Perguntas de criança






Cabeça de criança não é gaveta onde se guardam informações. É canteiro onde nascem perguntas


CABEÇA DE CRIANÇA não é gaveta onde se guardam informações. É canteiro onde nascem perguntas. E nunca se sabe quais foram as sementes que um anjo misterioso plantou ali. Mas se sabe pelos brotos que são perguntas nascidas de olhos espantados, que foram pegos de surpresa, sem saber.
Alberto Caeiro disse bem: "Sei ter o pasmo essencial que tem uma criança se, ao nascer, reparasse que nascera deveras. Sinto-me nascido a cada momento para a eterna novidade do mundo."
Pois a pergunta que a Andréia, afilhada minha de oito anos, me fez nunca ninguém havia feito. Sei disso porque nunca me foi dada a resposta.
"-Na história da Cinderela, quando tocassem as 12 badaladas, não era para quebrar o feitiço e tudo voltar a ser o que era antes?"
Concordei e confirmei.
-"Isso. O vestido de baile virou vestido de cozinheira e a carruagem dourada virou abóbora madura."
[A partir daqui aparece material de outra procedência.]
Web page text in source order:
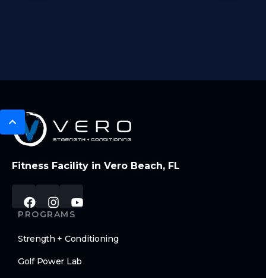
Fitness Facility in Vero Beach, FL
PROGRAMS
Strength + Conditioning
Golf Power Lab
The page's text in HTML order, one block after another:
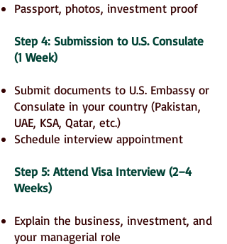
Passport, photos, investment proof
Step 4: Submission to U.S. Consulate
(1 Week)
Submit documents to U.S. Embassy or
Consulate in your country (Pakistan,
UAE, KSA, Qatar, etc.)
Schedule interview appointment
Step 5: Attend Visa Interview (2–4
Weeks)
Explain the business, investment, and
your managerial role
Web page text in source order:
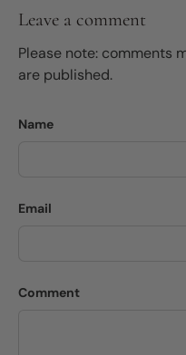
Leave a comment
Please note: comments
are published.
Name
Email
Comment
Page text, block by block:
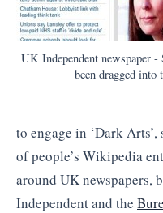
UK Independent newspaper -
been dragged into
to engage in ‘Dark
of people’s Wikipedia
around UK newspapers,
Independent and the
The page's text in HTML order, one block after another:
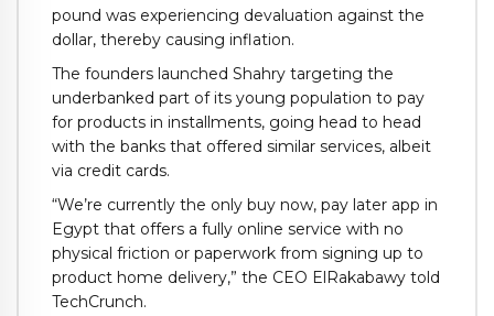
pound was experiencing devaluation against the
dollar, thereby causing inflation.
The founders launched Shahry targeting the
underbanked part of its young population to pay
for products in installments, going head to head
with the banks that offered similar services, albeit
via credit cards.
“We’re currently the only buy now, pay later app in
Egypt that offers a fully online service with no
physical friction or paperwork from signing up to
product home delivery,” the CEO ElRakabawy told
TechCrunch.
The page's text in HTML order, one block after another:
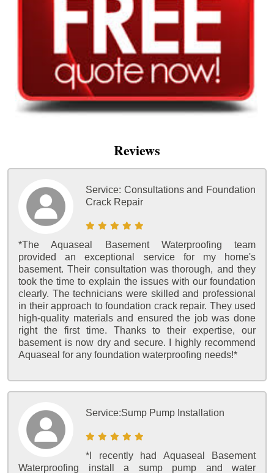
Reviews
Service: Consultations and Foundation
Crack Repair
*The Aquaseal Basement Waterproofing team
provided an exceptional service for my home's
basement. Their consultation was thorough, and they
took the time to explain the issues with our foundation
clearly. The technicians were skilled and professional
in their approach to foundation crack repair. They used
high-quality materials and ensured the job was done
right the first time. Thanks to their expertise, our
basement is now dry and secure. I highly recommend
Aquaseal for any foundation waterproofing needs!*
Service:Sump Pump Installation
*I recently had Aquaseal Basement
Waterproofing install a sump pump and water
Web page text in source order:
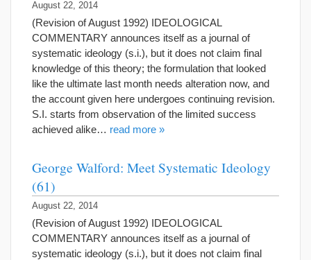
August 22, 2014
(Revision of August 1992) IDEOLOGICAL
COMMENTARY announces itself as a journal of
systematic ideology (s.i.), but it does not claim final
knowledge of this theory; the formulation that looked
like the ultimate last month needs alteration now, and
the account given here undergoes continuing revision.
S.I. starts from observation of the limited success
achieved alike… read more »
George Walford: Meet Systematic Ideology
(61)
August 22, 2014
(Revision of August 1992) IDEOLOGICAL
COMMENTARY announces itself as a journal of
systematic ideology (s.i.), but it does not claim final
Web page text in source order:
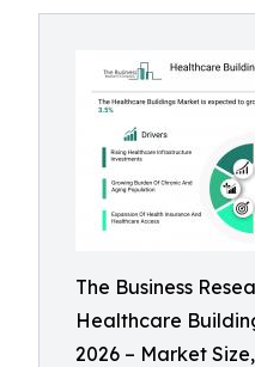
The Business
Healthcare
2026 – Market
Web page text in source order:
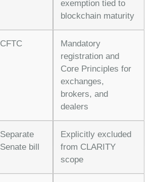
exemption tied to
blockchain maturity
CFTC
Mandatory
registration and
Core Principles for
exchanges,
brokers, and
dealers
Separate
Senate bill
Explicitly excluded
from CLARITY
scope
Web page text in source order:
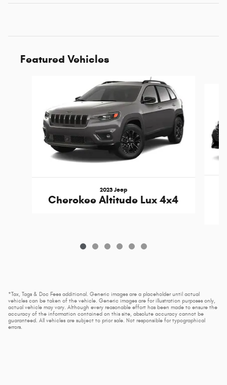
Featured Vehicles
2023 Jeep
Cherokee Altitude Lux 4x4
*Tax, Tags & Doc Fees additional. Generic images are a placeholder until actual
vehicles can be taken of the vehicle. Generic images are for illustration purposes only,
actual vehicle may vary. Although every reasonable effort has been made to ensure the
accuracy of the information contained on this site, absolute accuracy cannot be
guaranteed. All vehicles are subject to prior sale. Not responsible for typographical
errors.
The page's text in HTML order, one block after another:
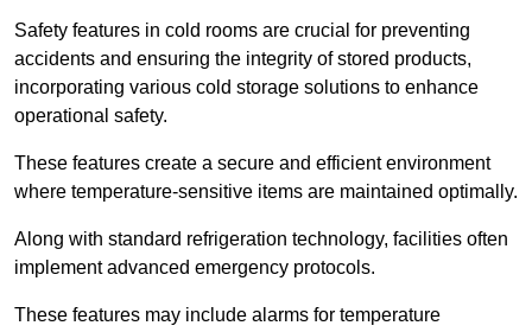
Safety features in cold rooms are crucial for preventing
accidents and ensuring the integrity of stored products,
incorporating various cold storage solutions to enhance
operational safety.
These features create a secure and efficient environment
where temperature-sensitive items are maintained optimally.
Along with standard refrigeration technology, facilities often
implement advanced emergency protocols.
These features may include alarms for temperature
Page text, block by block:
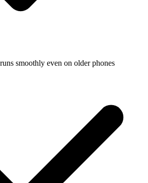
smoothly even on older phones
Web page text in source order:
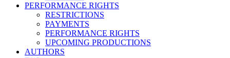
PERFORMANCE RIGHTS
RESTRICTIONS
PAYMENTS
PERFORMANCE RIGHTS
UPCOMING PRODUCTIONS
AUTHORS
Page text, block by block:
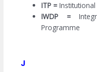
ITP =
IWDP =
Programme
J
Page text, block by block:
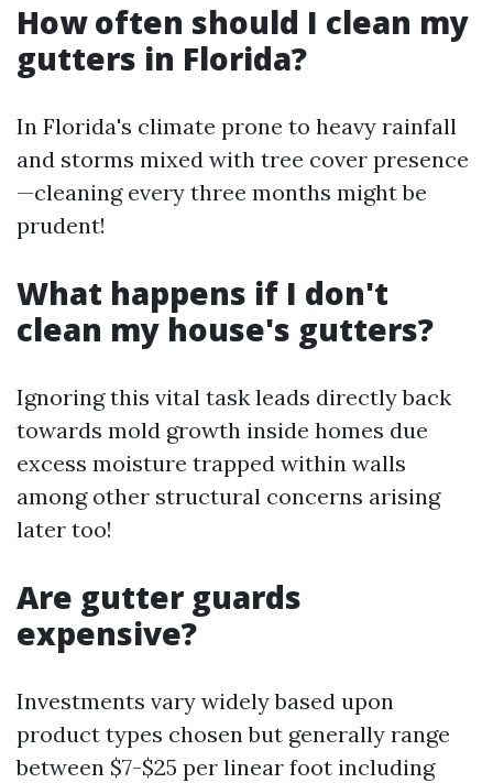
How often should I clean my
gutters in Florida?
In Florida's climate prone to heavy rainfall
and storms mixed with tree cover presence
—cleaning every three months might be
prudent!
What happens if I don't
clean my house's gutters?
Ignoring this vital task leads directly back
towards mold growth inside homes due
excess moisture trapped within walls
among other structural concerns arising
later too!
Are gutter guards
expensive?
Investments vary widely based upon
product types chosen but generally range
between $7-$25 per linear foot including
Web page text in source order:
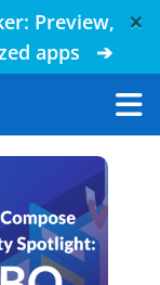
Preview,
apps ➔
×
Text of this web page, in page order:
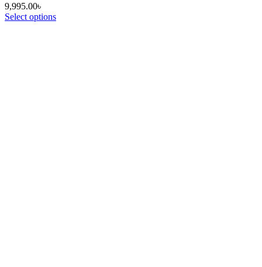
9,995.00৳
Select options
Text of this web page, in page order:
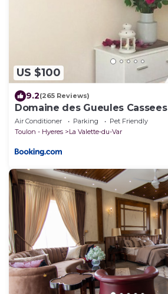
US $100
9.2(265 Reviews)
Domaine des Gueules Cassees
Air Conditioner Parking
Pet Friendly
Toulon - Hyeres
La Valette-du-Var
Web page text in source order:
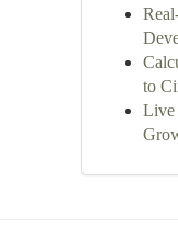
to
Live
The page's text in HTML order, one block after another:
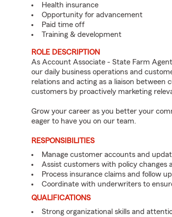
Health insurance
Opportunity for advancement
Paid time off
Training & development
ROLE DESCRIPTION
As Account Associate - State Farm
our daily business operations and
relations and acting as a liaison between
customers by proactively marketing
Grow your career as you better your
eager to have you on our team.
RESPONSIBILITIES
Manage customer accounts and
Assist customers with policy changes
Process insurance claims and follow
Coordinate with underwriters to
QUALIFICATIONS
Strong organizational skills and
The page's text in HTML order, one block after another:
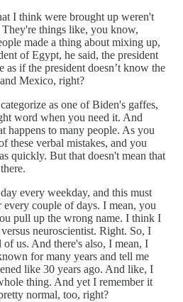
I think were brought up weren't
They're things like, you know,
made a thing about mixing up,
of Egypt, he said, the president
if the president doesn’t know the
Mexico, right?
as one of Biden's gaffes,
word when you need it. And
happens to many people. As you
these verbal mistakes, and you
quickly. But that doesn't mean that
every weekday, and this must
every couple of days. I mean, you
pull up the wrong name. I think I
neuroscientist. Right. So, I
of us. And there's also, I mean, I
for many years and tell me
like 30 years ago. And like, I
thing. And yet I remember it
normal, too, right?

"-Então", disse ela preparando o xeque-mate, "por que é que o sapatinho de cristal continuou a ser sapatinho de cristal, encantado, e não desencantou virando tamanco?"
Fiquei mudo.
Ela percebeu um erro na história: o sapatinho não desencantou. E o que foi que fez com que ela percebesse o erro? Seus olhos. Os meus olhos, que foram enganados, só repetiram a velha história já sabida. Viram aquilo que a memória me contava.
É isso que a memória faz: repetir o já sabido. Mas ela, se fosse recontar a história, teria de inventar outra que explicasse o sapatinho de cristal ou que o eliminasse.
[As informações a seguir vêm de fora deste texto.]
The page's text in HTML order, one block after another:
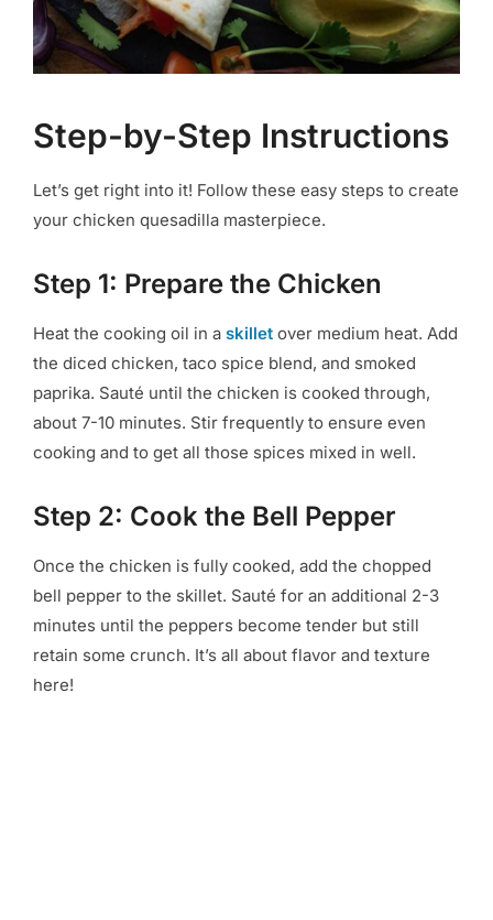
Step-by-Step Instructions
Let’s get right into it! Follow these easy steps to create
your chicken quesadilla masterpiece.
Step 1: Prepare the Chicken
Heat the cooking oil in a skillet over medium heat. Add
the diced chicken, taco spice blend, and smoked
paprika. Sauté until the chicken is cooked through,
about 7-10 minutes. Stir frequently to ensure even
cooking and to get all those spices mixed in well.
Step 2: Cook the Bell Pepper
Once the chicken is fully cooked, add the chopped
bell pepper to the skillet. Sauté for an additional 2-3
minutes until the peppers become tender but still
retain some crunch. It’s all about flavor and texture
here!
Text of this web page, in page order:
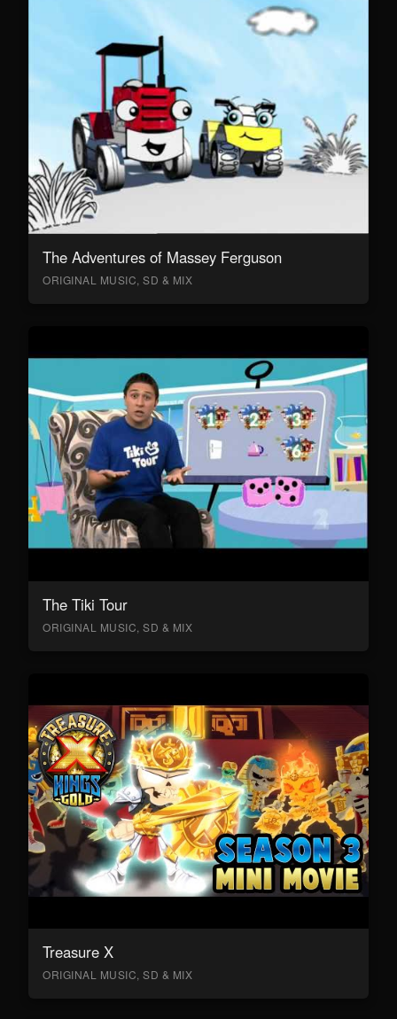
The Adventures of Massey Ferguson
ORIGINAL MUSIC, SD & MIX
The Tiki Tour
ORIGINAL MUSIC, SD & MIX
Treasure X
ORIGINAL MUSIC, SD & MIX
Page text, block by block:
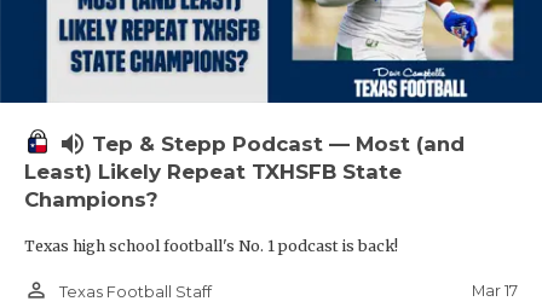
volume_up Tep & Stepp Podcast — Most (and
Least) Likely Repeat TXHSFB State
Champions?
Texas high school football's No. 1 podcast is back!
person_outline Texas Football Staff Mar 17
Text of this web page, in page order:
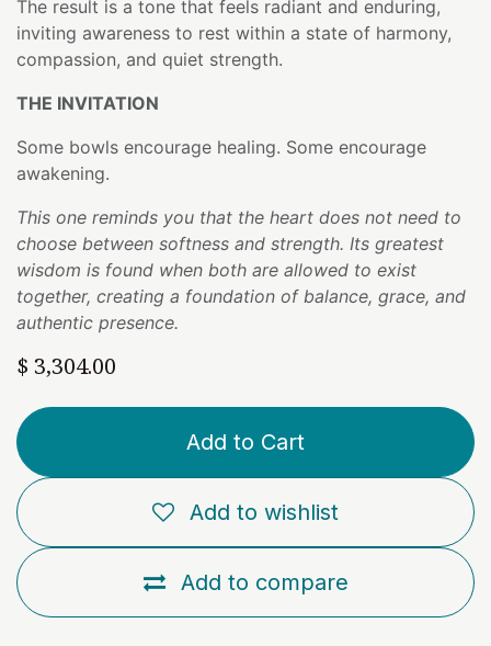
The result is a tone that feels radiant and enduring,
inviting awareness to rest within a state of harmony,
compassion, and quiet strength.
THE INVITATION
Some bowls encourage healing. Some encourage
awakening.
This one reminds you that the heart does not need to
choose between softness and strength. Its greatest
wisdom is found when both are allowed to exist
together, creating a foundation of balance, grace, and
authentic presence.
$ 3,304.00
Add to Cart
Add to compare
Add to wishlist
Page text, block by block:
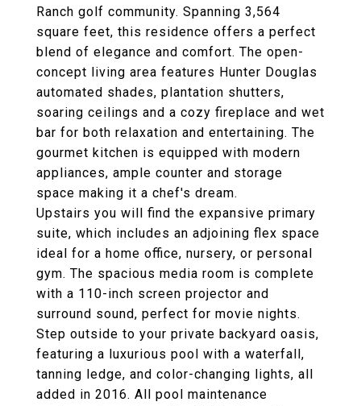
Ranch golf community. Spanning 3,564
square feet, this residence offers a perfect
blend of elegance and comfort. The open-
concept living area features Hunter Douglas
automated shades, plantation shutters,
soaring ceilings and a cozy fireplace and wet
bar for both relaxation and entertaining. The
gourmet kitchen is equipped with modern
appliances, ample counter and storage
space making it a chef's dream.
Upstairs you will find the expansive primary
suite, which includes an adjoining flex space
ideal for a home office, nursery, or personal
gym. The spacious media room is complete
with a 110-inch screen projector and
surround sound, perfect for movie nights.
Step outside to your private backyard oasis,
featuring a luxurious pool with a waterfall,
tanning ledge, and color-changing lights, all
added in 2016. All pool maintenance
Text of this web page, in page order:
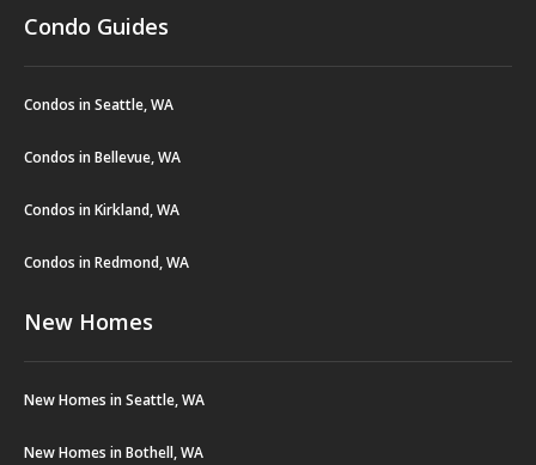
Condo Guides
Condos in Seattle, WA
Condos in Bellevue, WA
Condos in Kirkland, WA
Condos in Redmond, WA
New Homes
New Homes in Seattle, WA
New Homes in Bothell, WA

O canteiro da memória é lugar onde só nascem pontos de exclamação. O canteiro da invenção é o lugar onde nascem os de interrogação. Como disse E. E. Cummings: "Sempre uma resposta bonita que pergunta uma pergunta mais bonita ainda."
Recebi da professora Edith Chacon Theodoro uma carta digna de uma educadora e, anexada a ela, uma lista de perguntas que seus alunos haviam feito, espontaneamente.
Impressionou-me, em primeiro lugar, o fato de ela ter dado tanta atenção às perguntas dos seus alunos. Note que elas foram feitas "espontaneamente", eram pontos de interrogação diferentes naqueles canteiros, totalmente diversas das respostas que estavam "presas" nas "grades curriculares". Talvez por elas não serem canteiros férteis para as interrogações que nascem nos alunos... Quem sabe cemitérios.
"Por que o mundo gira em torno dele e do sol? Por que a vida é justa com poucos e tão injusta com muitos? Por que o céu é azul? Quem inventou o português? Como os homens e as mulheres chegaram a descobrir as letras e as sílabas? Como a explosão do Big Bang foi originada? Será que existe inferno? Como pode ter alguém que não goste de planta?"
Continuam: "Quem nasceu primeiro, o ovo ou a galinha? Um cego sabe o que é uma cor? Se na arca de Noé havia muitos animais selvagens, por que um não comeu o outro? Para onde vou depois de morrer? Por que adoro instrumentos musicais se ninguém na minha família toca nada? Por que sou nervoso? Por que há vento? Por que as pessoas boas morrem mais cedo? Por que a chuva cai em gotas e não tudo de uma vez?"
Essas perguntas parecem tão ingênuas que nos fazem rir. Mas elas são revelações das funduras das almas e das inteligências das crianças e dos adolescentes. Revelam não só a sua curiosidade sobre o universo como também sua dimensão ética, a preocupação com a justiça, com a beleza, com o mundo dos valores religiosos, com a mitologia...
Da próxima vez vamos brincar com essas suas perguntas.